Continuously indexed Gaussian fields (GFs) is the most important ingredient in spatial statistical modelling and geo-statistics. The specification through the covariance function gives an intuitive interpretation of its properties. On the computational side, GFs are hampered with the "big-n" problem, since the cost of factorising dense matrices is cubic in the dimension. Although the computational power today is all-time-high, this fact seems still to be a computational bottleneck in applications. Along with GFs, there is the class of Gaussian Markov random fields (GMRFs) which are discretely indexed. The Markov property makes the involved precision matrix sparse which enables the use of numerical algorithms for sparse matrices, that for fields in R^2 only use the square-root of the time required by general algorithms.

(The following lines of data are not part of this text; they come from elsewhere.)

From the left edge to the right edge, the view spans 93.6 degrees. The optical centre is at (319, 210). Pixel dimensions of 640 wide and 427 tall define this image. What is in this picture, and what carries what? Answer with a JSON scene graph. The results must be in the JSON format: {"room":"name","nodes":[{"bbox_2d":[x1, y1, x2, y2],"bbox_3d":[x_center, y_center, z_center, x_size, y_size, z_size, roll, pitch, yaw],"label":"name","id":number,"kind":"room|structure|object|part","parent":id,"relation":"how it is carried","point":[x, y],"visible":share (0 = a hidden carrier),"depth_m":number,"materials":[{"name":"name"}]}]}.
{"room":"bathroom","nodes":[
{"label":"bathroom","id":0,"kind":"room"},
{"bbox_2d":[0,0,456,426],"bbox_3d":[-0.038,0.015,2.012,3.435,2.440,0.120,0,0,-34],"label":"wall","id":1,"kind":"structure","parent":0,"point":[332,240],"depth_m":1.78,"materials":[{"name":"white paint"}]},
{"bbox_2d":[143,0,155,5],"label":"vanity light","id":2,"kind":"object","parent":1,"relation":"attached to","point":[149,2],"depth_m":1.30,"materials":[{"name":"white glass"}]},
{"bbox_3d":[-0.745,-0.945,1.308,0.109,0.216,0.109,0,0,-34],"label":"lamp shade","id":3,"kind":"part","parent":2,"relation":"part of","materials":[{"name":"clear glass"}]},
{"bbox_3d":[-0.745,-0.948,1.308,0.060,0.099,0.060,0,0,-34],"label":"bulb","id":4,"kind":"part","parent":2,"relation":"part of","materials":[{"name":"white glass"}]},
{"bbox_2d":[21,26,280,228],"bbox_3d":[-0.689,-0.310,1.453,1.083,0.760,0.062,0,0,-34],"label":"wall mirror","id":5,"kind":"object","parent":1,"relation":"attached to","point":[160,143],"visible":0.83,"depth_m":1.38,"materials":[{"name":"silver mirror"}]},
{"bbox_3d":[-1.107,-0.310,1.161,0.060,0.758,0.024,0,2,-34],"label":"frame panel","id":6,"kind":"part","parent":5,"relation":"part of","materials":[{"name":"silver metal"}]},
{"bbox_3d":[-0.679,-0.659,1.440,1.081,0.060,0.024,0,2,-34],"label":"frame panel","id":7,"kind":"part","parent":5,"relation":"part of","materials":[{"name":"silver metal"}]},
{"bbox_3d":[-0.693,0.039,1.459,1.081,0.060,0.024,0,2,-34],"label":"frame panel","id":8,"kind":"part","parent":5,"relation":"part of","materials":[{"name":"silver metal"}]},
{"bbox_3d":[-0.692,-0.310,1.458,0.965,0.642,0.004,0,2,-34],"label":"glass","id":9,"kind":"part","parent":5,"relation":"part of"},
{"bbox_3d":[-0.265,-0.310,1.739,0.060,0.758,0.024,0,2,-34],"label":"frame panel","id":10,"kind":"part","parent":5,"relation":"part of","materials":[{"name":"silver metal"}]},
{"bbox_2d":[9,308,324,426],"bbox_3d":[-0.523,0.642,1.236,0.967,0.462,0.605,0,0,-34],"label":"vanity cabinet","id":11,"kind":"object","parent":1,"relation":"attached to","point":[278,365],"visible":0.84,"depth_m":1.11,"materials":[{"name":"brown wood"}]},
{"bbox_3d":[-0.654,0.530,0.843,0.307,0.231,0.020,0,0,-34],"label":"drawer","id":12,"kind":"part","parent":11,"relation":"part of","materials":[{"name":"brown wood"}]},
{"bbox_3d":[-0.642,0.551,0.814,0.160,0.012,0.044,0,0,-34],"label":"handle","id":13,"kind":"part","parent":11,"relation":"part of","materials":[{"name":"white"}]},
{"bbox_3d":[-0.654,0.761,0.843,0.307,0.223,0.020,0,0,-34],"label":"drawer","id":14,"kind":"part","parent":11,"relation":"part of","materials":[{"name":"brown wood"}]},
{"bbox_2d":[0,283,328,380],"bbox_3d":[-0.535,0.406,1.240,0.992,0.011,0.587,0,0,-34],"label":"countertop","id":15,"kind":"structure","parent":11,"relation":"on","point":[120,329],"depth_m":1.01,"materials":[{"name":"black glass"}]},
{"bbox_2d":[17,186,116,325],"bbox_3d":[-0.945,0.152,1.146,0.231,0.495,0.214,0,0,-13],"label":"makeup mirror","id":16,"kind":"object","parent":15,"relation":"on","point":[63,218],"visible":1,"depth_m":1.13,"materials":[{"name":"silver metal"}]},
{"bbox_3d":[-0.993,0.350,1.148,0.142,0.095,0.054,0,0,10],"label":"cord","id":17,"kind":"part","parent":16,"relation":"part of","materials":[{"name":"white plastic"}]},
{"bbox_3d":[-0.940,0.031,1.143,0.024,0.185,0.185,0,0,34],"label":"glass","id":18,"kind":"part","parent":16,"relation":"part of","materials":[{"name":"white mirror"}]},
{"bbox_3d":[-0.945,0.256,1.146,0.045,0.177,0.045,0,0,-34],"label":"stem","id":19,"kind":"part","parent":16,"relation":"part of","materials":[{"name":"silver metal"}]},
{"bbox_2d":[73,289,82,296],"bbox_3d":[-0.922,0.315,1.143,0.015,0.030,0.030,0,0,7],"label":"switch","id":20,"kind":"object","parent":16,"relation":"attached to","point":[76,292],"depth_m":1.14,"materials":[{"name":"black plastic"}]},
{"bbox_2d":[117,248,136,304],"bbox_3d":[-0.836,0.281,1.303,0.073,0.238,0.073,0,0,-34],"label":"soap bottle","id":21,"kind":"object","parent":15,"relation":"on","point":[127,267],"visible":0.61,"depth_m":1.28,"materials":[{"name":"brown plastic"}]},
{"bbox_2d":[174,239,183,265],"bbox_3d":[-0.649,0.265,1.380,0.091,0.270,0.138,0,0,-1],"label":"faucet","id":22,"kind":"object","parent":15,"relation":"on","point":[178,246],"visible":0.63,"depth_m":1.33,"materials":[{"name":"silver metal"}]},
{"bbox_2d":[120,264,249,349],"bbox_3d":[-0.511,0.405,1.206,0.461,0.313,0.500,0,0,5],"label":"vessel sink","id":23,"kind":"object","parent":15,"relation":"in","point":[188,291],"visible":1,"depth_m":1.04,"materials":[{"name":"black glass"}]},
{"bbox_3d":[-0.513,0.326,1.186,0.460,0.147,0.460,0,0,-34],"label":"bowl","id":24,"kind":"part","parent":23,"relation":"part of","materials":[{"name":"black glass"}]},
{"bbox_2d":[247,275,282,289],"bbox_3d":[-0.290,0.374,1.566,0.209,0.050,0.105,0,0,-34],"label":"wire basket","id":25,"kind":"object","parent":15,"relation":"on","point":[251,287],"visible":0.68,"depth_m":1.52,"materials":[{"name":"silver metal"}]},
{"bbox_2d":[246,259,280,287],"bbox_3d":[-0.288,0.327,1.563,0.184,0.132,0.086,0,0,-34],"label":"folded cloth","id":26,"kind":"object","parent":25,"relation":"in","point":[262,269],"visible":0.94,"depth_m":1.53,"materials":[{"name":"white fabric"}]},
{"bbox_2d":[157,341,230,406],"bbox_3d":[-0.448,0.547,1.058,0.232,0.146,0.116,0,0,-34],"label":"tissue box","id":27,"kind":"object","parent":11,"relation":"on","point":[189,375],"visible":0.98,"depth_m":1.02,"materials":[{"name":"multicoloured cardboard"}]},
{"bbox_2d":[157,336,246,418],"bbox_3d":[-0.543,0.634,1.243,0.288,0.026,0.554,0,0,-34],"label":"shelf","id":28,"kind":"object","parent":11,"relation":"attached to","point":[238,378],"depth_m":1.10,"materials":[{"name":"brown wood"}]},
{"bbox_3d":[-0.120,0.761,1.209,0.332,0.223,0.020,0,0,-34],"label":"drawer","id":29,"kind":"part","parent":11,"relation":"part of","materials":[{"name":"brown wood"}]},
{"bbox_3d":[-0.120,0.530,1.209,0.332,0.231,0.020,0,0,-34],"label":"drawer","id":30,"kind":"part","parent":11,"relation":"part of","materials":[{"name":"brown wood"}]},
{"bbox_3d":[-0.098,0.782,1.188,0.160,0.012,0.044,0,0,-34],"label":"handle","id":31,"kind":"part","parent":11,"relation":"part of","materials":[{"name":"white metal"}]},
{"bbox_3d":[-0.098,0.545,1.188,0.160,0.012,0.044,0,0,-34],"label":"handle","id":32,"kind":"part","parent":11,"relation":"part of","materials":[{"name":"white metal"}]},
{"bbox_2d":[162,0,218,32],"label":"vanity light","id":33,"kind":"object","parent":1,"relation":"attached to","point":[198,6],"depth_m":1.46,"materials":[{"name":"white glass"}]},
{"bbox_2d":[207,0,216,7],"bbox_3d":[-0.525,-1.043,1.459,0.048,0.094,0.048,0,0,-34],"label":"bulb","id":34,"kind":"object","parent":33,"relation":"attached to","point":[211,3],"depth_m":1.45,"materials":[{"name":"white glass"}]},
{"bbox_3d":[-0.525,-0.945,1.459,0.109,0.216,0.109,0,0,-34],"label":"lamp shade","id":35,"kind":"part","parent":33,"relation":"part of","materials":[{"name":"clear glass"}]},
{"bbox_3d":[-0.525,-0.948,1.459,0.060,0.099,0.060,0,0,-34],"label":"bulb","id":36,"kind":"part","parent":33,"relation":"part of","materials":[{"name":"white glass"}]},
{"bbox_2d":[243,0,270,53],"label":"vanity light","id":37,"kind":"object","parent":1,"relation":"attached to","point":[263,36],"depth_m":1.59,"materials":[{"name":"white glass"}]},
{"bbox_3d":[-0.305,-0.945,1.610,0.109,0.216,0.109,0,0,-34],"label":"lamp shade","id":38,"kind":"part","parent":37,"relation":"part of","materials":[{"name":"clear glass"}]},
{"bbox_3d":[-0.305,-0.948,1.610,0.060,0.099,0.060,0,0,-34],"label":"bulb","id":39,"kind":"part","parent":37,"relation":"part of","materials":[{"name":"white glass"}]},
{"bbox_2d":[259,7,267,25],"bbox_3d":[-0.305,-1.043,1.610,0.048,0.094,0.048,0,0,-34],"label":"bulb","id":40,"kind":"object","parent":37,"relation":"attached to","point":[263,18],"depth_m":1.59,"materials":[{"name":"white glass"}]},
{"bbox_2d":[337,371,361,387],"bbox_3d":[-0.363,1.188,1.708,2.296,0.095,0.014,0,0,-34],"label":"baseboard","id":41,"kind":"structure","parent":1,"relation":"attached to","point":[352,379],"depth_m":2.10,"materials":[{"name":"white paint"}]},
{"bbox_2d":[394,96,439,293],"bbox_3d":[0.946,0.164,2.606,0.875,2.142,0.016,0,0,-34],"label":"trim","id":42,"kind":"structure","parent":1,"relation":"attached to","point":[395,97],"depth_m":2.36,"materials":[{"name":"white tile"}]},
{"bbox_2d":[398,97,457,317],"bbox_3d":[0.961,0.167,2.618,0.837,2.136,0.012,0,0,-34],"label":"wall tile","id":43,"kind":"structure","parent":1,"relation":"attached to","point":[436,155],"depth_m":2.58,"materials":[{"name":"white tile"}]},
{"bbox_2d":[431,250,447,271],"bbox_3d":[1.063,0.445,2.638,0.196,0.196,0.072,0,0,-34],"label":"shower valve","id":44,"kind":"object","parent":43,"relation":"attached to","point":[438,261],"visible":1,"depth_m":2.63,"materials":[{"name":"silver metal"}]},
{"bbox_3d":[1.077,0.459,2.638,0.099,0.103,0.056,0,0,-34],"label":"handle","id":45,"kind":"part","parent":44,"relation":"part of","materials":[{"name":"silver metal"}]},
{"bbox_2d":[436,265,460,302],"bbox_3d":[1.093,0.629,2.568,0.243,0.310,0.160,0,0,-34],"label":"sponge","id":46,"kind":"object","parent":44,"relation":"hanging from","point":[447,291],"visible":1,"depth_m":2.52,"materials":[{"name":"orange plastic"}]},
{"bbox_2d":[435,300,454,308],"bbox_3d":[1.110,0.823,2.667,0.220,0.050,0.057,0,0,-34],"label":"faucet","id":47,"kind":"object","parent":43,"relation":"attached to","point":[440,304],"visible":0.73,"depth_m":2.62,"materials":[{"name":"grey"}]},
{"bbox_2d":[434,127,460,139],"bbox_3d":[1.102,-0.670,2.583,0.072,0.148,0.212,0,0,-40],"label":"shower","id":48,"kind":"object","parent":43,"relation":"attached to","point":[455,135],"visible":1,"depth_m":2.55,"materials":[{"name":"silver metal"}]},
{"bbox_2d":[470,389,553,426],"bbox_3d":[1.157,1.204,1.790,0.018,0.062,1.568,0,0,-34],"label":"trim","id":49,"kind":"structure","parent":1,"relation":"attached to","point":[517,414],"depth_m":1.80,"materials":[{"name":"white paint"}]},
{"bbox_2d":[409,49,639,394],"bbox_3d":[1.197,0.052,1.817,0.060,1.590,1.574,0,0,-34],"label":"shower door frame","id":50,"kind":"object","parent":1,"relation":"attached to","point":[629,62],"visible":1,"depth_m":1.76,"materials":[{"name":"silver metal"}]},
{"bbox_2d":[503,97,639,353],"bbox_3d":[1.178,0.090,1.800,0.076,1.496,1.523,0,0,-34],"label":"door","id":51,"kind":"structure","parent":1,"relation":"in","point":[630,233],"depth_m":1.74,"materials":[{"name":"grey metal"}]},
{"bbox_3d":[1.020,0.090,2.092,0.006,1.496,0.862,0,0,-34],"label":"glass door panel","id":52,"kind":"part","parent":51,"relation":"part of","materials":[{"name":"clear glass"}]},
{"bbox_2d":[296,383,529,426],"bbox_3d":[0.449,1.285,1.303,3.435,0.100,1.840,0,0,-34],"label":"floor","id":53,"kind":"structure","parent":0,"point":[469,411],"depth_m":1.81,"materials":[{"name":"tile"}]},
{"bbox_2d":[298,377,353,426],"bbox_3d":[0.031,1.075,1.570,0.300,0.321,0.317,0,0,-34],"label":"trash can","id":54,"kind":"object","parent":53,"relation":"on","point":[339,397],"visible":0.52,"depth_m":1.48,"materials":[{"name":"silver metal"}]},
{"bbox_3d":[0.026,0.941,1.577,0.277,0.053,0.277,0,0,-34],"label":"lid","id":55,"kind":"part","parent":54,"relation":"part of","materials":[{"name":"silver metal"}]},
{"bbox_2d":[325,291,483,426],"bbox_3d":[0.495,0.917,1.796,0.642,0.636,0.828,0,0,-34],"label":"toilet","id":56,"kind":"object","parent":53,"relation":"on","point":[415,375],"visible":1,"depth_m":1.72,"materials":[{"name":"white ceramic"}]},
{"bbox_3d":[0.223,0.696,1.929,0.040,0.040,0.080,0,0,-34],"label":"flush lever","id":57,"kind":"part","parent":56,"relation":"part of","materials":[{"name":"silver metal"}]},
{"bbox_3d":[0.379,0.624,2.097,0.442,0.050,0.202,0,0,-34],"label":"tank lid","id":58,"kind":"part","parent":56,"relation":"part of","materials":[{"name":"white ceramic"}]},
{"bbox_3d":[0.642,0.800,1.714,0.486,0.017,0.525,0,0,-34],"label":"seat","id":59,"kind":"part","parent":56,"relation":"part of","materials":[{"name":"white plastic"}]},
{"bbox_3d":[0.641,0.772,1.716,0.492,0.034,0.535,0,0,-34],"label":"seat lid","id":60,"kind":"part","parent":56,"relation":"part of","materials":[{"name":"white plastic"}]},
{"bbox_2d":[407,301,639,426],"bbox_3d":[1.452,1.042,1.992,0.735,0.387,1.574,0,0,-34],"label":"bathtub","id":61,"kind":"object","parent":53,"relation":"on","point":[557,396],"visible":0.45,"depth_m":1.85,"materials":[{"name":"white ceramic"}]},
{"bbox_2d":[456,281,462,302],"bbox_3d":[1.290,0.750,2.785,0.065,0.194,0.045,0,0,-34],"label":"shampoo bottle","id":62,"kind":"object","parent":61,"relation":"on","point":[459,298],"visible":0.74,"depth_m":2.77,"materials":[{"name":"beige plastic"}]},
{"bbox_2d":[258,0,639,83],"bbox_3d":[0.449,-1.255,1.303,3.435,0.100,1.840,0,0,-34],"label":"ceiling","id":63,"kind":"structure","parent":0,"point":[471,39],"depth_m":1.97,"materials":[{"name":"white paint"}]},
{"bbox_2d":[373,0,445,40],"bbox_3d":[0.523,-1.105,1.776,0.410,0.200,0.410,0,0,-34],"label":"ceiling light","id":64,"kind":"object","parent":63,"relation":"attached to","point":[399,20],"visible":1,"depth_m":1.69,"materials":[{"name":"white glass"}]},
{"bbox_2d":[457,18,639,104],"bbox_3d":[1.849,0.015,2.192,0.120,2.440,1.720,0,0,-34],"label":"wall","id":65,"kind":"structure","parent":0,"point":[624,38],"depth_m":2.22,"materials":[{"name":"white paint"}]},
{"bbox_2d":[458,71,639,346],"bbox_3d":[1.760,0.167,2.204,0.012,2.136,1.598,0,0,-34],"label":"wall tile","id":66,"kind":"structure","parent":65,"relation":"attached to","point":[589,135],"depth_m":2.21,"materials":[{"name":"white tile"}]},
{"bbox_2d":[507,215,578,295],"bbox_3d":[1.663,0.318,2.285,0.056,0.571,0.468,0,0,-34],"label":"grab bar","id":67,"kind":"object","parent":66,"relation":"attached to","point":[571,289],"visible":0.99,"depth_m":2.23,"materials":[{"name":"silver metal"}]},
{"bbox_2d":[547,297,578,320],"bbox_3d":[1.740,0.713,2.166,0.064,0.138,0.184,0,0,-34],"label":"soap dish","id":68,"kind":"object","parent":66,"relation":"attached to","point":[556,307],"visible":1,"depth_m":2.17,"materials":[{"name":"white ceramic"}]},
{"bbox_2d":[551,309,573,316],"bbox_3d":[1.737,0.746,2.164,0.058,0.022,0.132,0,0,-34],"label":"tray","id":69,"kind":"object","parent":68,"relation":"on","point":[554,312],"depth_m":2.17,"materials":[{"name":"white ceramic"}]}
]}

The specification of a GMRF is through its full conditional distributions but its marginal properties are not transparent in such a parametrisation.



In this paper, we show that using an approximate stochastic weak solution to (linear) stochastic partial differential equations (SPDEs), we can, for some GFs in the Matérn class, provide an

explicit link, for any triangulation of R^d, between GFs and GMRFs. The consequence is that we can take the best from the two worlds and do the modelling using GFs but do the computations using GMRFs. Perhaps more importantly, our approach generalises to other covariance functions generated by SPDEs, including oscillating and non-stationary GFs, as well as GFs on manifolds. We illustrate our approach by analysing global temperature data with a non-stationary model defined on a sphere.